"GOD BLESS THE CHILD..."
I'm a pretty big music buff. If I had to list my 10 favorite songs of all time, the first one that would probably come to mind would be: "God Bless The Child," as recorded by Billie Holiday in May, 1941. (Holiday co-wrote the song with Arthur Herzog, Jr. in 1939.)
Wikipedia (see link in previous paragraph) notes the origin and interpretation of this as:
In her autobiography Lady Sings the Blues[3] Holiday indicated an argument with her mother over money led to the song. She indicated that during the argument she said the line "God bless the child that's got his own." The anger over the incident led her to turn that line into a starting point for a song, which she worked out in conjunction with Herzog. In Jazz Singing Will Friedwald[4] indicates it as "sacred and profane" as it references the Bible while indicating that religion seems to have no effect in making people treat each other better.[5] The lyrics refer to a Biblical verse, probably Luke 19:26.[6]
The lyrics from "God Bless The Child," by Billie Holiday and Arthur Herzog, Jr.:
Them thats got shall get
Them thats not shall lose
So the Bible said and it still is news
Mama may have, papa may have
But God bless the child thats got his own
Thats got his own
Yes, the strong gets more
While the weak ones fade
Empty pockets dont ever make the grade
Mama may have, papa may have
But God bless the child thats got his own
Thats got his own
Money, youve got lots of friends
Crowding round the door
When youre gone, spending ends
They dont come no more
Rich relations give
Crust of bread and such
You can help yourself
But dont take too much
Mama may have, papa may have
But God bless the child thats got his own
Thats got his own
Mama may have, papa may have
But God bless the child thats got his own
Thats got his own
He just worry bout nothin
Cause hes got his own
But getting to the reason why I posted this diary...

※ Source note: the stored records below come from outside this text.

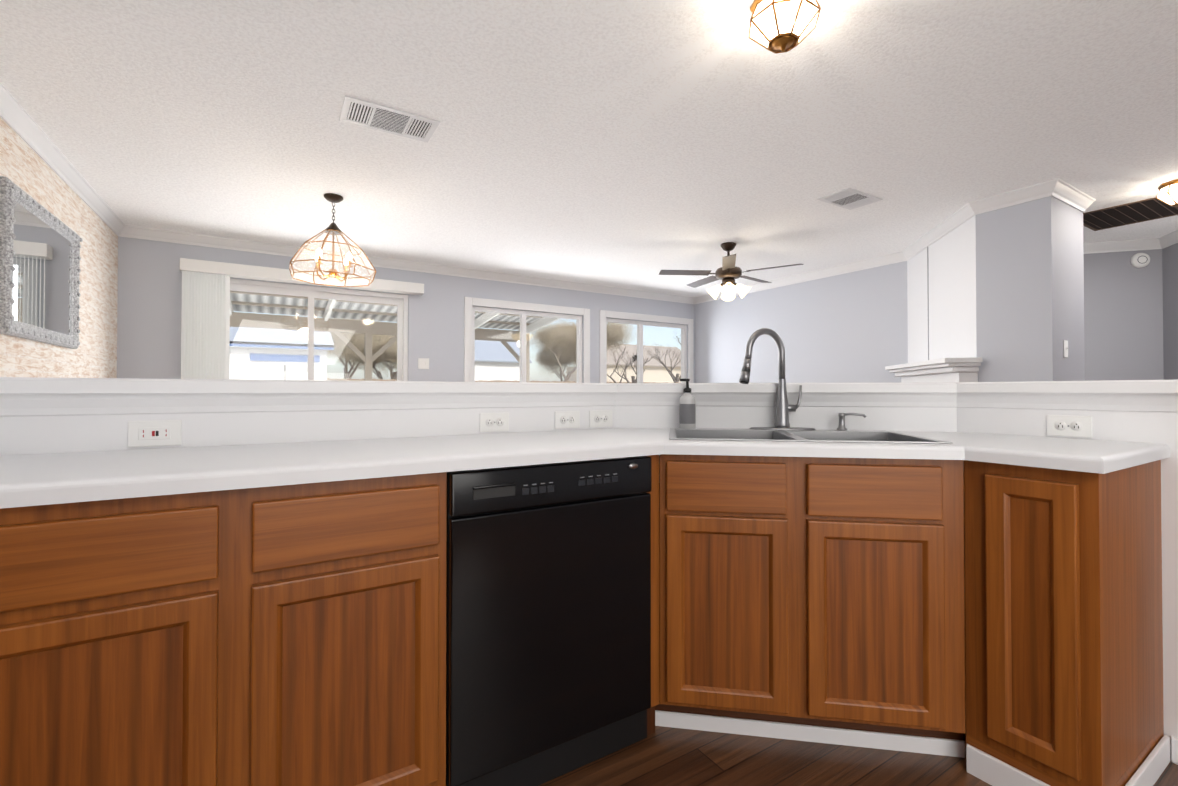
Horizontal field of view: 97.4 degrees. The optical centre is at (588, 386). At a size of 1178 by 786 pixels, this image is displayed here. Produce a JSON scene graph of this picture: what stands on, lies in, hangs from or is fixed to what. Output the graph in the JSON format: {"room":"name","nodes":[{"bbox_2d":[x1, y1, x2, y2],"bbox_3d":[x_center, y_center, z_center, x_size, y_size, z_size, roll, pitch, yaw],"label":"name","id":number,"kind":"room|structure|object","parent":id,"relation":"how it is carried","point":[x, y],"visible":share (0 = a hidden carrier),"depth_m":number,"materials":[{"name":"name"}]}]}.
{"room":"kitchen","nodes":[
{"label":"kitchen","id":0,"kind":"room"},
{"bbox_2d":[0,117,117,377],"bbox_3d":[-2.992,-0.109,2.680,0.150,2.440,3.534,0,-1,-32],"label":"brick wall","id":1,"kind":"structure","parent":0,"point":[26,168],"depth_m":3.33,"materials":[{"name":"beige brick"}]},
{"bbox_2d":[0,176,82,348],"bbox_3d":[-2.974,-0.603,2.842,0.043,0.726,1.078,0,-1,-32],"label":"mirror","id":2,"kind":"object","parent":1,"relation":"attached to","point":[40,259],"visible":1,"depth_m":2.72,"materials":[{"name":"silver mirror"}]},
{"bbox_2d":[0,83,127,236],"bbox_3d":[-2.886,-1.285,2.712,0.052,0.088,3.461,0,-1,-32],"label":"crown molding","id":3,"kind":"structure","parent":1,"relation":"attached to","point":[16,117],"depth_m":2.90,"materials":[{"name":"white wood"}]},
{"bbox_2d":[117,236,694,382],"bbox_3d":[-1.197,-0.456,5.951,6.630,3.200,0.156,0,-1,-32],"label":"wall","id":4,"kind":"structure","parent":0,"point":[149,304],"depth_m":5.32,"materials":[{"name":"grey paint"}]},
{"bbox_2d":[180,258,423,378],"bbox_3d":[-2.610,0.013,4.913,2.014,2.170,0.125,0,-1,-32],"label":"vertical blinds","id":5,"kind":"object","parent":4,"relation":"attached to","point":[205,328],"visible":0.44,"depth_m":4.49,"materials":[{"name":"white plastic"}]},
{"bbox_2d":[229,278,407,380],"bbox_3d":[-2.699,0.086,5.011,1.800,2.098,0.105,0,-1,-32],"label":"sliding glass door","id":6,"kind":"structure","parent":4,"relation":"in","point":[311,293],"depth_m":5.09,"materials":[{"name":"white"}]},
{"bbox_2d":[128,225,695,303],"bbox_3d":[-1.142,-1.253,5.871,6.330,0.088,0.052,0,-1,-32],"label":"crown molding","id":7,"kind":"structure","parent":4,"relation":"attached to","point":[136,232],"depth_m":5.35,"materials":[{"name":"white wood"}]},
{"bbox_2d":[418,358,428,368],"bbox_3d":[-1.757,-0.239,5.504,0.116,0.114,0.015,0,-1,-32],"label":"light switch","id":8,"kind":"object","parent":4,"relation":"attached to","point":[423,363],"visible":1,"depth_m":5.50,"materials":[{"name":"white plastic"}]},
{"bbox_2d":[606,318,686,382],"bbox_3d":[0.785,-0.326,7.153,1.432,1.121,0.070,0,-1,-32],"label":"window","id":9,"kind":"structure","parent":4,"relation":"in","point":[639,342],"depth_m":7.11,"materials":[{"name":"white"}]},
{"bbox_2d":[0,377,1177,759],"bbox_3d":[0.102,0.540,1.452,3.180,1.118,1.648,0,-1,-32],"label":"wall","id":10,"kind":"structure","parent":0,"point":[60,415],"depth_m":1.67,"materials":[{"name":"white paint"}]},
{"bbox_2d":[128,420,181,446],"bbox_3d":[-1.185,0.129,1.413,0.114,0.070,0.009,0,-1,-32],"label":"electrical outlet","id":11,"kind":"object","parent":10,"relation":"attached to","point":[155,433],"visible":1,"depth_m":1.41,"materials":[{"name":"white plastic"}]},
{"bbox_2d":[480,412,508,431],"bbox_3d":[-0.351,0.134,1.926,0.114,0.070,0.008,0,-1,-32],"label":"electrical outlet","id":12,"kind":"object","parent":10,"relation":"attached to","point":[492,422],"visible":1,"depth_m":1.92,"materials":[{"name":"white plastic"}]},
{"bbox_2d":[555,411,579,428],"bbox_3d":[-0.087,0.136,2.088,0.114,0.070,0.008,0,-1,-32],"label":"electrical outlet","id":13,"kind":"object","parent":10,"relation":"attached to","point":[566,419],"visible":1,"depth_m":2.09,"materials":[{"name":"white plastic"}]},
{"bbox_2d":[589,410,611,426],"bbox_3d":[0.051,0.137,2.173,0.114,0.070,0.008,0,-1,-32],"label":"electrical outlet","id":14,"kind":"object","parent":10,"relation":"attached to","point":[600,418],"visible":1,"depth_m":2.17,"materials":[{"name":"white plastic"}]},
{"bbox_2d":[1047,415,1091,437],"bbox_3d":[1.589,0.132,1.715,0.008,0.070,0.114,0,-1,-32],"label":"electrical outlet","id":15,"kind":"object","parent":10,"relation":"attached to","point":[1069,425],"visible":1,"depth_m":1.71,"materials":[{"name":"white plastic"}]},
{"bbox_2d":[1125,735,1177,785],"bbox_3d":[0.101,1.061,1.424,3.156,0.075,1.636,0,-1,-32],"label":"baseboard","id":16,"kind":"structure","parent":10,"relation":"attached to","point":[1151,768],"depth_m":1.44,"materials":[{"name":"white wood"}]},
{"bbox_2d":[0,0,1177,296],"bbox_3d":[1.693,-1.366,3.003,8.900,0.080,8.210,0,-1,-32],"label":"ceiling","id":17,"kind":"structure","parent":0,"point":[634,144],"depth_m":2.59,"materials":[{"name":"white paint"}]},
{"bbox_2d":[289,193,375,286],"bbox_3d":[-1.778,-1.029,3.601,0.527,0.581,0.527,0,-1,-32],"label":"chandelier","id":18,"kind":"object","parent":17,"relation":"hanging from","point":[332,229],"visible":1,"depth_m":3.58,"materials":[{"name":"brown metal"}]},
{"bbox_2d":[339,95,439,142],"bbox_3d":[-0.996,-1.326,2.589,0.436,0.007,0.250,0,-1,-32],"label":"ceiling vent","id":19,"kind":"object","parent":17,"relation":"in","point":[362,113],"visible":1,"depth_m":2.58,"materials":[{"name":"white metal"}]},
{"bbox_2d":[659,242,803,300],"bbox_3d":[1.296,-1.054,4.798,1.230,0.506,1.237,0,-1,-32],"label":"ceiling fan","id":20,"kind":"object","parent":17,"relation":"hanging from","point":[728,272],"visible":1,"depth_m":4.71,"materials":[{"name":"brown wood"}]},
{"bbox_2d":[748,0,820,53],"bbox_3d":[0.676,-1.251,1.802,0.226,0.173,0.226,0,-1,-32],"label":"kitchen ceiling light","id":21,"kind":"object","parent":17,"relation":"attached to","point":[773,14],"visible":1,"depth_m":1.81,"materials":[{"name":"white glass"}]},
{"bbox_2d":[817,188,881,209],"bbox_3d":[1.837,-1.315,3.647,0.400,0.007,0.238,0,-1,-32],"label":"ceiling vent","id":22,"kind":"object","parent":17,"relation":"in","point":[849,198],"visible":0.98,"depth_m":3.64,"materials":[{"name":"white metal"}]},
{"bbox_2d":[1083,195,1177,230],"bbox_3d":[4.120,-1.310,3.971,0.650,0.014,0.520,0,-1,-32],"label":"ceiling vent","id":23,"kind":"object","parent":17,"relation":"in","point":[1131,213],"visible":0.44,"depth_m":3.96,"materials":[{"name":"brown metal"}]},
{"bbox_2d":[1156,179,1177,206],"bbox_3d":[3.846,-1.237,3.356,0.221,0.169,0.221,0,-1,-32],"label":"light","id":24,"kind":"object","parent":17,"relation":"attached to","point":[1169,187],"visible":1,"depth_m":3.40,"materials":[{"name":"white glass"}]},
{"bbox_2d":[695,261,907,382],"bbox_3d":[2.379,-0.072,6.316,0.150,2.440,2.959,0,-1,-32],"label":"wall","id":25,"kind":"structure","parent":0,"point":[851,327],"depth_m":5.87,"materials":[{"name":"grey paint"}]},
{"bbox_2d":[696,255,911,303],"bbox_3d":[2.312,-1.249,6.243,0.052,0.088,2.886,0,-1,-32],"label":"crown molding","id":26,"kind":"structure","parent":25,"relation":"attached to","point":[872,262],"depth_m":5.82,"materials":[{"name":"white wood"}]},
{"bbox_2d":[539,726,1177,785],"bbox_3d":[1.693,1.154,2.977,8.900,0.080,8.210,0,-1,-32],"label":"floor","id":27,"kind":"structure","parent":0,"point":[665,756],"depth_m":1.50,"materials":[{"name":"brown wood"}]},
{"bbox_2d":[0,472,446,785],"bbox_3d":[-0.875,0.652,1.267,0.904,0.888,0.568,0,-1,-32],"label":"base cabinet","id":28,"kind":"object","parent":27,"relation":"on","point":[289,635],"visible":1,"depth_m":1.02,"materials":[{"name":"brown wood"}]},
{"bbox_2d":[446,456,651,785],"bbox_3d":[-0.216,0.658,1.658,0.625,0.885,0.572,0,-1,-32],"label":"dishwasher","id":29,"kind":"object","parent":27,"relation":"on","point":[548,622],"visible":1,"depth_m":1.40,"materials":[{"name":"black metal"}]},
{"bbox_2d":[647,454,965,757],"bbox_3d":[0.633,0.655,1.562,0.720,0.888,0.591,0,-1,-32],"label":"base cabinet","id":30,"kind":"object","parent":27,"relation":"on","point":[816,599],"visible":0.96,"depth_m":1.28,"materials":[{"name":"brown wood"}]},
{"bbox_2d":[964,460,1163,785],"bbox_3d":[1.321,0.656,1.608,0.568,0.889,0.549,0,-1,-32],"label":"base cabinet","id":31,"kind":"object","parent":27,"relation":"on","point":[1063,630],"visible":0.92,"depth_m":1.36,"materials":[{"name":"brown wood"}]},
{"bbox_3d":[-0.961,0.640,0.038,0.568,0.889,2.570,0,-1,-32],"label":"cabinet","id":32,"kind":"object","parent":27,"relation":"on","visible":0},
{"bbox_2d":[0,428,975,508],"bbox_3d":[-0.152,0.189,1.368,3.337,0.038,1.164,0,-1,-32],"label":"countertop","id":33,"kind":"structure","parent":32,"relation":"on","point":[43,479],"depth_m":1.26,"materials":[{"name":"white stone"}]},
{"bbox_2d":[679,379,695,428],"bbox_3d":[0.399,0.073,2.105,0.068,0.207,0.065,0,-1,-32],"label":"soap bottle","id":34,"kind":"object","parent":33,"relation":"on","point":[687,412],"visible":0.85,"depth_m":2.08,"materials":[{"name":"grey plastic"}]},
{"bbox_2d":[739,328,815,429],"bbox_3d":[0.715,-0.027,2.018,0.308,0.397,0.171,0,-1,-32],"label":"faucet","id":35,"kind":"object","parent":33,"relation":"on","point":[784,408],"visible":0.98,"depth_m":2.03,"materials":[{"name":"silver metal"}]},
{"bbox_2d":[669,428,952,443],"bbox_3d":[0.707,0.267,1.841,0.830,0.194,0.500,0,-1,9],"label":"sink","id":36,"kind":"object","parent":33,"relation":"in","point":[823,435],"visible":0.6,"depth_m":1.97,"materials":[{"name":"silver metal"}]},
{"bbox_2d":[836,413,866,430],"bbox_3d":[1.012,0.137,2.002,0.078,0.069,0.085,0,-1,-32],"label":"soap pump","id":37,"kind":"object","parent":36,"relation":"on","point":[841,427],"visible":1,"depth_m":2.00,"materials":[{"name":"silver metal"}]},
{"bbox_2d":[872,431,1169,473],"bbox_3d":[1.234,0.192,1.719,0.607,0.038,0.831,0,-1,-32],"label":"countertop","id":38,"kind":"structure","parent":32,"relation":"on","point":[1092,456],"depth_m":1.40,"materials":[{"name":"white stone"}]},
{"bbox_2d":[907,196,1084,381],"bbox_3d":[3.267,-0.093,4.237,0.719,2.440,1.852,0,-1,13],"label":"wall","id":39,"kind":"structure","parent":0,"point":[1000,292],"depth_m":3.59,"materials":[{"name":"white paint"}]},
{"bbox_2d":[885,357,982,382],"bbox_3d":[2.795,0.466,4.282,0.234,1.322,1.314,0,-1,13],"label":"mantel shelf","id":40,"kind":"object","parent":39,"relation":"attached to","point":[952,370],"visible":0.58,"depth_m":3.90,"materials":[{"name":"white wood"}]},
{"bbox_2d":[876,178,1063,258],"bbox_3d":[2.910,-1.271,4.093,0.720,0.088,1.448,0,-1,-32],"label":"crown molding","id":41,"kind":"structure","parent":39,"relation":"attached to","point":[1054,188],"depth_m":3.66,"materials":[{"name":"white wood"}]},
{"bbox_2d":[1063,340,1067,357],"bbox_3d":[3.192,-0.249,3.459,0.070,0.114,0.015,0,-1,-32],"label":"light switch","id":42,"kind":"object","parent":39,"relation":"attached to","point":[1065,348],"visible":0.98,"depth_m":3.45,"materials":[{"name":"white plastic"}]},
{"bbox_2d":[1058,181,1094,212],"bbox_3d":[3.262,-1.277,3.491,0.570,0.088,0.052,0,-1,-32],"label":"crown molding","id":43,"kind":"structure","parent":39,"relation":"attached to","point":[1073,196],"depth_m":3.52,"materials":[{"name":"white wood"}]},
{"bbox_2d":[1083,243,1177,380],"bbox_3d":[5.361,-0.103,3.301,0.924,2.440,4.600,0,-1,-32],"label":"wall","id":44,"kind":"structure","parent":0,"point":[1130,322],"depth_m":4.67,"materials":[{"name":"grey paint"}]},
{"bbox_2d":[1083,230,1177,253],"bbox_3d":[4.615,-1.267,4.510,0.943,0.088,1.710,0,-1,-32],"label":"crown molding","id":45,"kind":"structure","parent":44,"relation":"attached to","point":[1170,239],"depth_m":4.65,"materials":[{"name":"white wood"}]},
{"bbox_2d":[1130,253,1149,267],"bbox_3d":[4.948,-1.129,4.640,0.136,0.136,0.036,0,-1,17],"label":"smoke detector","id":46,"kind":"object","parent":44,"relation":"attached to","point":[1139,260],"visible":0.98,"depth_m":4.63,"materials":[{"name":"white plastic"}]},
{"label":"outside","id":47,"kind":"structure","parent":0,"visible":0},
{"bbox_3d":[-15.166,1.514,29.178,85.000,0.230,54.088,0,-1,-32],"label":"ground","id":48,"kind":"structure","parent":47,"visible":0},
{"bbox_2d":[229,327,333,379],"bbox_3d":[-8.864,-0.123,13.165,4.060,2.920,2.400,0,-1,-32],"label":"neighboring house","id":49,"kind":"structure","parent":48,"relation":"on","point":[286,354],"depth_m":12.75,"materials":[{"name":"white"}]},
{"bbox_2d":[327,318,377,378],"bbox_3d":[-10.503,-0.956,22.354,3.956,4.810,4.297,0,-1,-32],"label":"tree","id":50,"kind":"object","parent":48,"relation":"on","point":[346,373],"depth_m":21.67,"materials":[{"name":"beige plant"}]},
{"bbox_2d":[334,320,396,380],"bbox_3d":[-7.668,-0.584,19.064,3.196,3.982,3.674,0,-1,-32],"label":"tree","id":51,"kind":"object","parent":48,"relation":"on","point":[376,341],"depth_m":18.43,"materials":[{"name":"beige plant"}]},
{"bbox_2d":[230,290,559,381],"bbox_3d":[-3.626,-0.174,6.636,7.850,2.690,3.520,0,-1,-32],"label":"patio cover","id":52,"kind":"object","parent":48,"relation":"on","point":[480,333],"depth_m":8.03,"materials":[{"name":"wood"}]},
{"bbox_2d":[327,378,677,382],"bbox_3d":[-2.375,0.596,18.940,44.070,1.600,0.060,0,-1,-32],"label":"fence","id":53,"kind":"object","parent":48,"relation":"on","point":[348,379],"depth_m":18.40,"materials":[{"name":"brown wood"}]},
{"bbox_2d":[475,340,531,381],"bbox_3d":[-7.074,-0.956,34.636,4.593,5.020,5.300,0,-1,-32],"label":"house","id":54,"kind":"structure","parent":48,"relation":"on","point":[494,346],"depth_m":32.92,"materials":[{"name":"white"}]},
{"bbox_2d":[529,319,636,381],"bbox_3d":[-0.671,-0.892,21.184,4.426,4.634,4.288,0,-1,-32],"label":"tree","id":55,"kind":"object","parent":48,"relation":"on","point":[551,356],"depth_m":20.83,"materials":[{"name":"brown plant"}]},
{"bbox_2d":[567,344,680,382],"bbox_3d":[3.835,-0.996,45.446,10.352,5.320,6.300,0,-1,-32],"label":"house","id":56,"kind":"structure","parent":48,"relation":"on","point":[658,373],"depth_m":43.42,"materials":[{"name":"beige"}]},
{"bbox_2d":[607,341,655,382],"bbox_3d":[1.153,-0.182,19.230,2.275,3.174,2.838,0,-1,-32],"label":"tree","id":57,"kind":"object","parent":48,"relation":"on","point":[635,364],"depth_m":19.34,"materials":[{"name":"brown plant"}]},
{"bbox_2d":[645,335,680,382],"bbox_3d":[4.448,-0.711,26.300,3.451,4.374,2.915,0,-1,-32],"label":"tree","id":58,"kind":"object","parent":48,"relation":"on","point":[677,379],"depth_m":26.03,"materials":[{"name":"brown plant"}]}
]}

"THEM THATS GOT SHALL GET. THEM THATS NOT SHALL LOSE."
(For the record, it pains me greatly to say this.)
Despite "our" rants and protestations and "their" assurances to the contrary, with every passing day, as far as the Wall Street bailout is concerned, it is beginning to look more and more as if we really are just being taken for the mother of all spin rides.

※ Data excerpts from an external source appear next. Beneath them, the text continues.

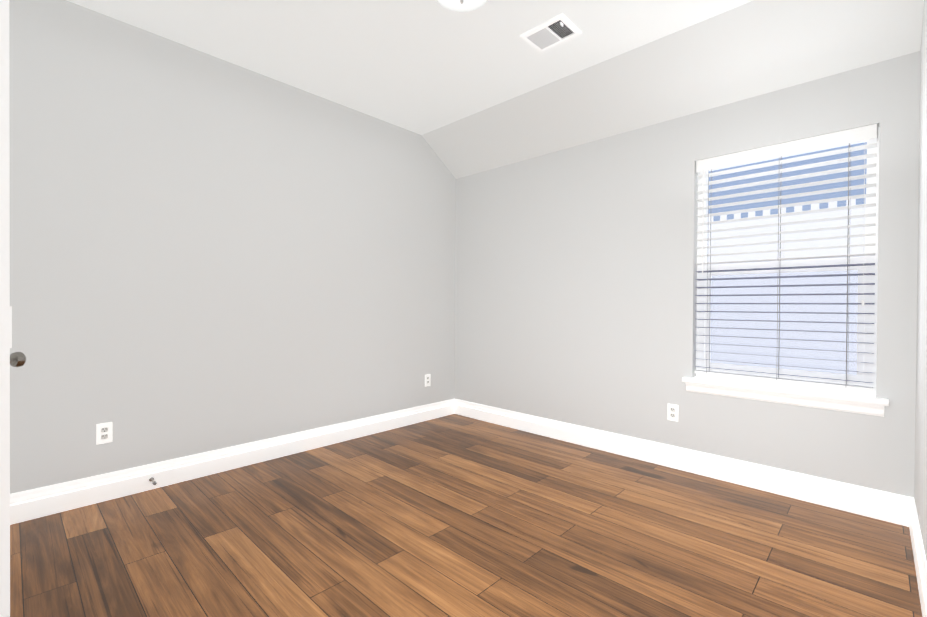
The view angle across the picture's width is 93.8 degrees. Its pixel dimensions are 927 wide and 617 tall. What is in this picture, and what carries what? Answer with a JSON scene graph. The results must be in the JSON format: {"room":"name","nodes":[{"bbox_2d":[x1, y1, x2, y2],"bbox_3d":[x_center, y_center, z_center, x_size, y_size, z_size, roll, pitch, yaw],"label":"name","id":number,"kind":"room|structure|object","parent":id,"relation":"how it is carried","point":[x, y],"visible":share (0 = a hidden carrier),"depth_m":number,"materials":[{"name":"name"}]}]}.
{"room":"empty bedroom","nodes":[
{"label":"empty bedroom","id":0,"kind":"room"},
{"bbox_2d":[9,0,455,493],"bbox_3d":[-1.354,-0.256,3.274,0.120,2.819,3.850,1,1,44],"label":"wall","id":1,"kind":"structure","parent":0,"point":[208,252],"depth_m":2.80,"materials":[{"name":"grey paint"}]},
{"bbox_2d":[96,422,111,444],"bbox_3d":[-2.046,0.711,2.470,0.007,0.115,0.070,1,1,44],"label":"electrical outlet","id":2,"kind":"object","parent":1,"relation":"attached to","point":[103,432],"visible":1,"depth_m":2.47,"materials":[{"name":"white plastic"}]},
{"bbox_2d":[10,399,453,524],"bbox_3d":[-1.322,1.019,3.225,0.017,0.152,3.580,1,1,44],"label":"baseboard","id":3,"kind":"structure","parent":1,"relation":"attached to","point":[27,505],"depth_m":2.79,"materials":[{"name":"white paint"}]},
{"bbox_2d":[149,477,156,484],"bbox_3d":[-1.853,1.034,2.589,0.096,0.025,0.025,1,1,44],"label":"door stop","id":4,"kind":"object","parent":3,"relation":"attached to","point":[151,479],"visible":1,"depth_m":2.60,"materials":[{"name":"silver metal"}]},
{"bbox_2d":[425,374,429,386],"bbox_3d":[-0.350,0.703,4.248,0.007,0.115,0.070,1,1,44],"label":"electrical outlet","id":5,"kind":"object","parent":1,"relation":"attached to","point":[427,379],"visible":1,"depth_m":4.24,"materials":[{"name":"white plastic"}]},
{"bbox_2d":[10,414,921,616],"bbox_3d":[-0.114,1.140,2.094,3.570,0.060,3.850,1,1,44],"label":"floor","id":6,"kind":"structure","parent":0,"point":[454,515],"depth_m":2.05,"materials":[{"name":"brown wood"}]},
{"bbox_2d":[67,0,923,178],"bbox_3d":[-0.097,-1.589,2.074,3.570,0.519,3.850,1,1,44],"label":"ceiling","id":7,"kind":"structure","parent":0,"point":[485,87],"depth_m":2.70,"materials":[{"name":"white paint"}]},
{"bbox_2d":[436,0,487,11],"bbox_3d":[-0.008,-1.595,2.189,0.336,0.108,0.336,1,1,44],"label":"ceiling light","id":8,"kind":"object","parent":7,"relation":"attached to","point":[462,5],"visible":1,"depth_m":2.24,"materials":[{"name":"white"}]},
{"bbox_2d":[520,13,581,51],"bbox_3d":[0.521,-1.636,2.596,0.289,0.024,0.225,1,1,44],"label":"ceiling vent","id":9,"kind":"object","parent":7,"relation":"in","point":[553,31],"visible":0.98,"depth_m":2.58,"materials":[{"name":"white metal"}]},
{"bbox_2d":[455,51,919,497],"bbox_3d":[1.170,-0.081,3.424,3.570,2.500,0.150,1,1,44],"label":"wall","id":10,"kind":"structure","parent":0,"point":[575,285],"depth_m":3.13,"materials":[{"name":"grey paint"}]},
{"bbox_2d":[668,404,677,421],"bbox_3d":[1.465,0.729,3.035,0.070,0.115,0.007,1,1,44],"label":"outlet","id":11,"kind":"object","parent":10,"relation":"attached to","point":[672,412],"visible":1,"depth_m":3.03,"materials":[{"name":"white plastic"}]},
{"bbox_2d":[454,399,905,524],"bbox_3d":[1.106,1.033,3.372,3.270,0.152,0.017,1,1,44],"label":"baseboard","id":12,"kind":"structure","parent":10,"relation":"attached to","point":[873,503],"depth_m":2.84,"materials":[{"name":"white paint"}]},
{"bbox_2d":[682,376,888,416],"bbox_3d":[1.894,0.521,2.648,1.002,0.095,0.144,1,1,44],"label":"window sill","id":13,"kind":"structure","parent":10,"relation":"attached to","point":[843,401],"depth_m":2.56,"materials":[{"name":"white paint"}]},
{"bbox_2d":[696,127,879,394],"bbox_3d":[1.970,-0.263,2.717,0.906,1.473,0.069,1,1,44],"label":"window","id":14,"kind":"structure","parent":10,"relation":"in","point":[869,357],"depth_m":2.61,"materials":[{"name":"white plastic"}]},
{"bbox_2d":[695,124,877,391],"bbox_3d":[1.916,-0.276,2.661,0.894,1.443,0.083,1,1,44],"label":"window blinds","id":15,"kind":"object","parent":14,"relation":"attached to","point":[863,133],"visible":0.98,"depth_m":2.61,"materials":[{"name":"white plastic"}]},
{"bbox_2d":[914,0,926,560],"bbox_3d":[1.143,-0.223,0.894,0.120,2.819,3.850,1,1,44],"label":"wall","id":16,"kind":"structure","parent":0,"point":[920,486],"depth_m":1.97,"materials":[{"name":"grey paint"}]},
{"bbox_2d":[902,496,926,616],"bbox_3d":[1.075,1.050,0.940,0.017,0.152,3.580,1,1,44],"label":"baseboard","id":17,"kind":"structure","parent":16,"relation":"attached to","point":[909,515],"depth_m":1.86,"materials":[{"name":"white paint"}]},
{"label":"outside","id":18,"kind":"structure","parent":0,"visible":0},
{"bbox_2d":[708,142,866,393],"bbox_3d":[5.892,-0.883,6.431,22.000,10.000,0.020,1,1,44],"label":"window glass","id":19,"kind":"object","parent":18,"point":[820,280],"depth_m":7.02,"materials":[{"name":"clear glass"}]},
{"bbox_3d":[-2.090,-0.132,1.399,0.845,2.470,0.120,1,1,44],"label":"door frame","id":20,"kind":"structure","parent":0,"visible":0},
{"bbox_2d":[0,0,25,616],"bbox_3d":[-1.962,-0.123,1.592,0.814,2.435,0.185,0,0,16],"label":"door","id":21,"kind":"structure","parent":20,"relation":"attached to","point":[14,359],"depth_m":1.49,"materials":[{"name":"white paint"}]}
]}

Yes, I'm very sad to report that it appears as if our government's just going to go right ahead and pump another $3- to $4-trillion down that blackest of holes--a/k/a a select group of 20-30 institutions--and there's little or nothing we can do about it. Not that there ever really was anything we could do about it.
No legislation to bitch about.
No calling out of anyone on this other than ranting about a relatively paltry few hundred million in "showcased" corporate excesses, and another $10 or $20 billion in absurdly excessive bonuses.
But, as far as that other $3,970,500,000,000.00 that our government's about to piss away on things other than directly supporting the 99% of us that won't benefit from these dollars, we're being told--virtually flat out--it's none of our damn business.
Much like that old joke about the dog licking his testicles, when we ask: "How can you do that to us?" We're told: "Because. We. Can."
"YES, THE STRONG GETS MORE WHILE THE WEAK ONES FADE."
From Bloomberg this afternoon: "Obama Seeks to `Clean Out the System' With Bank Test."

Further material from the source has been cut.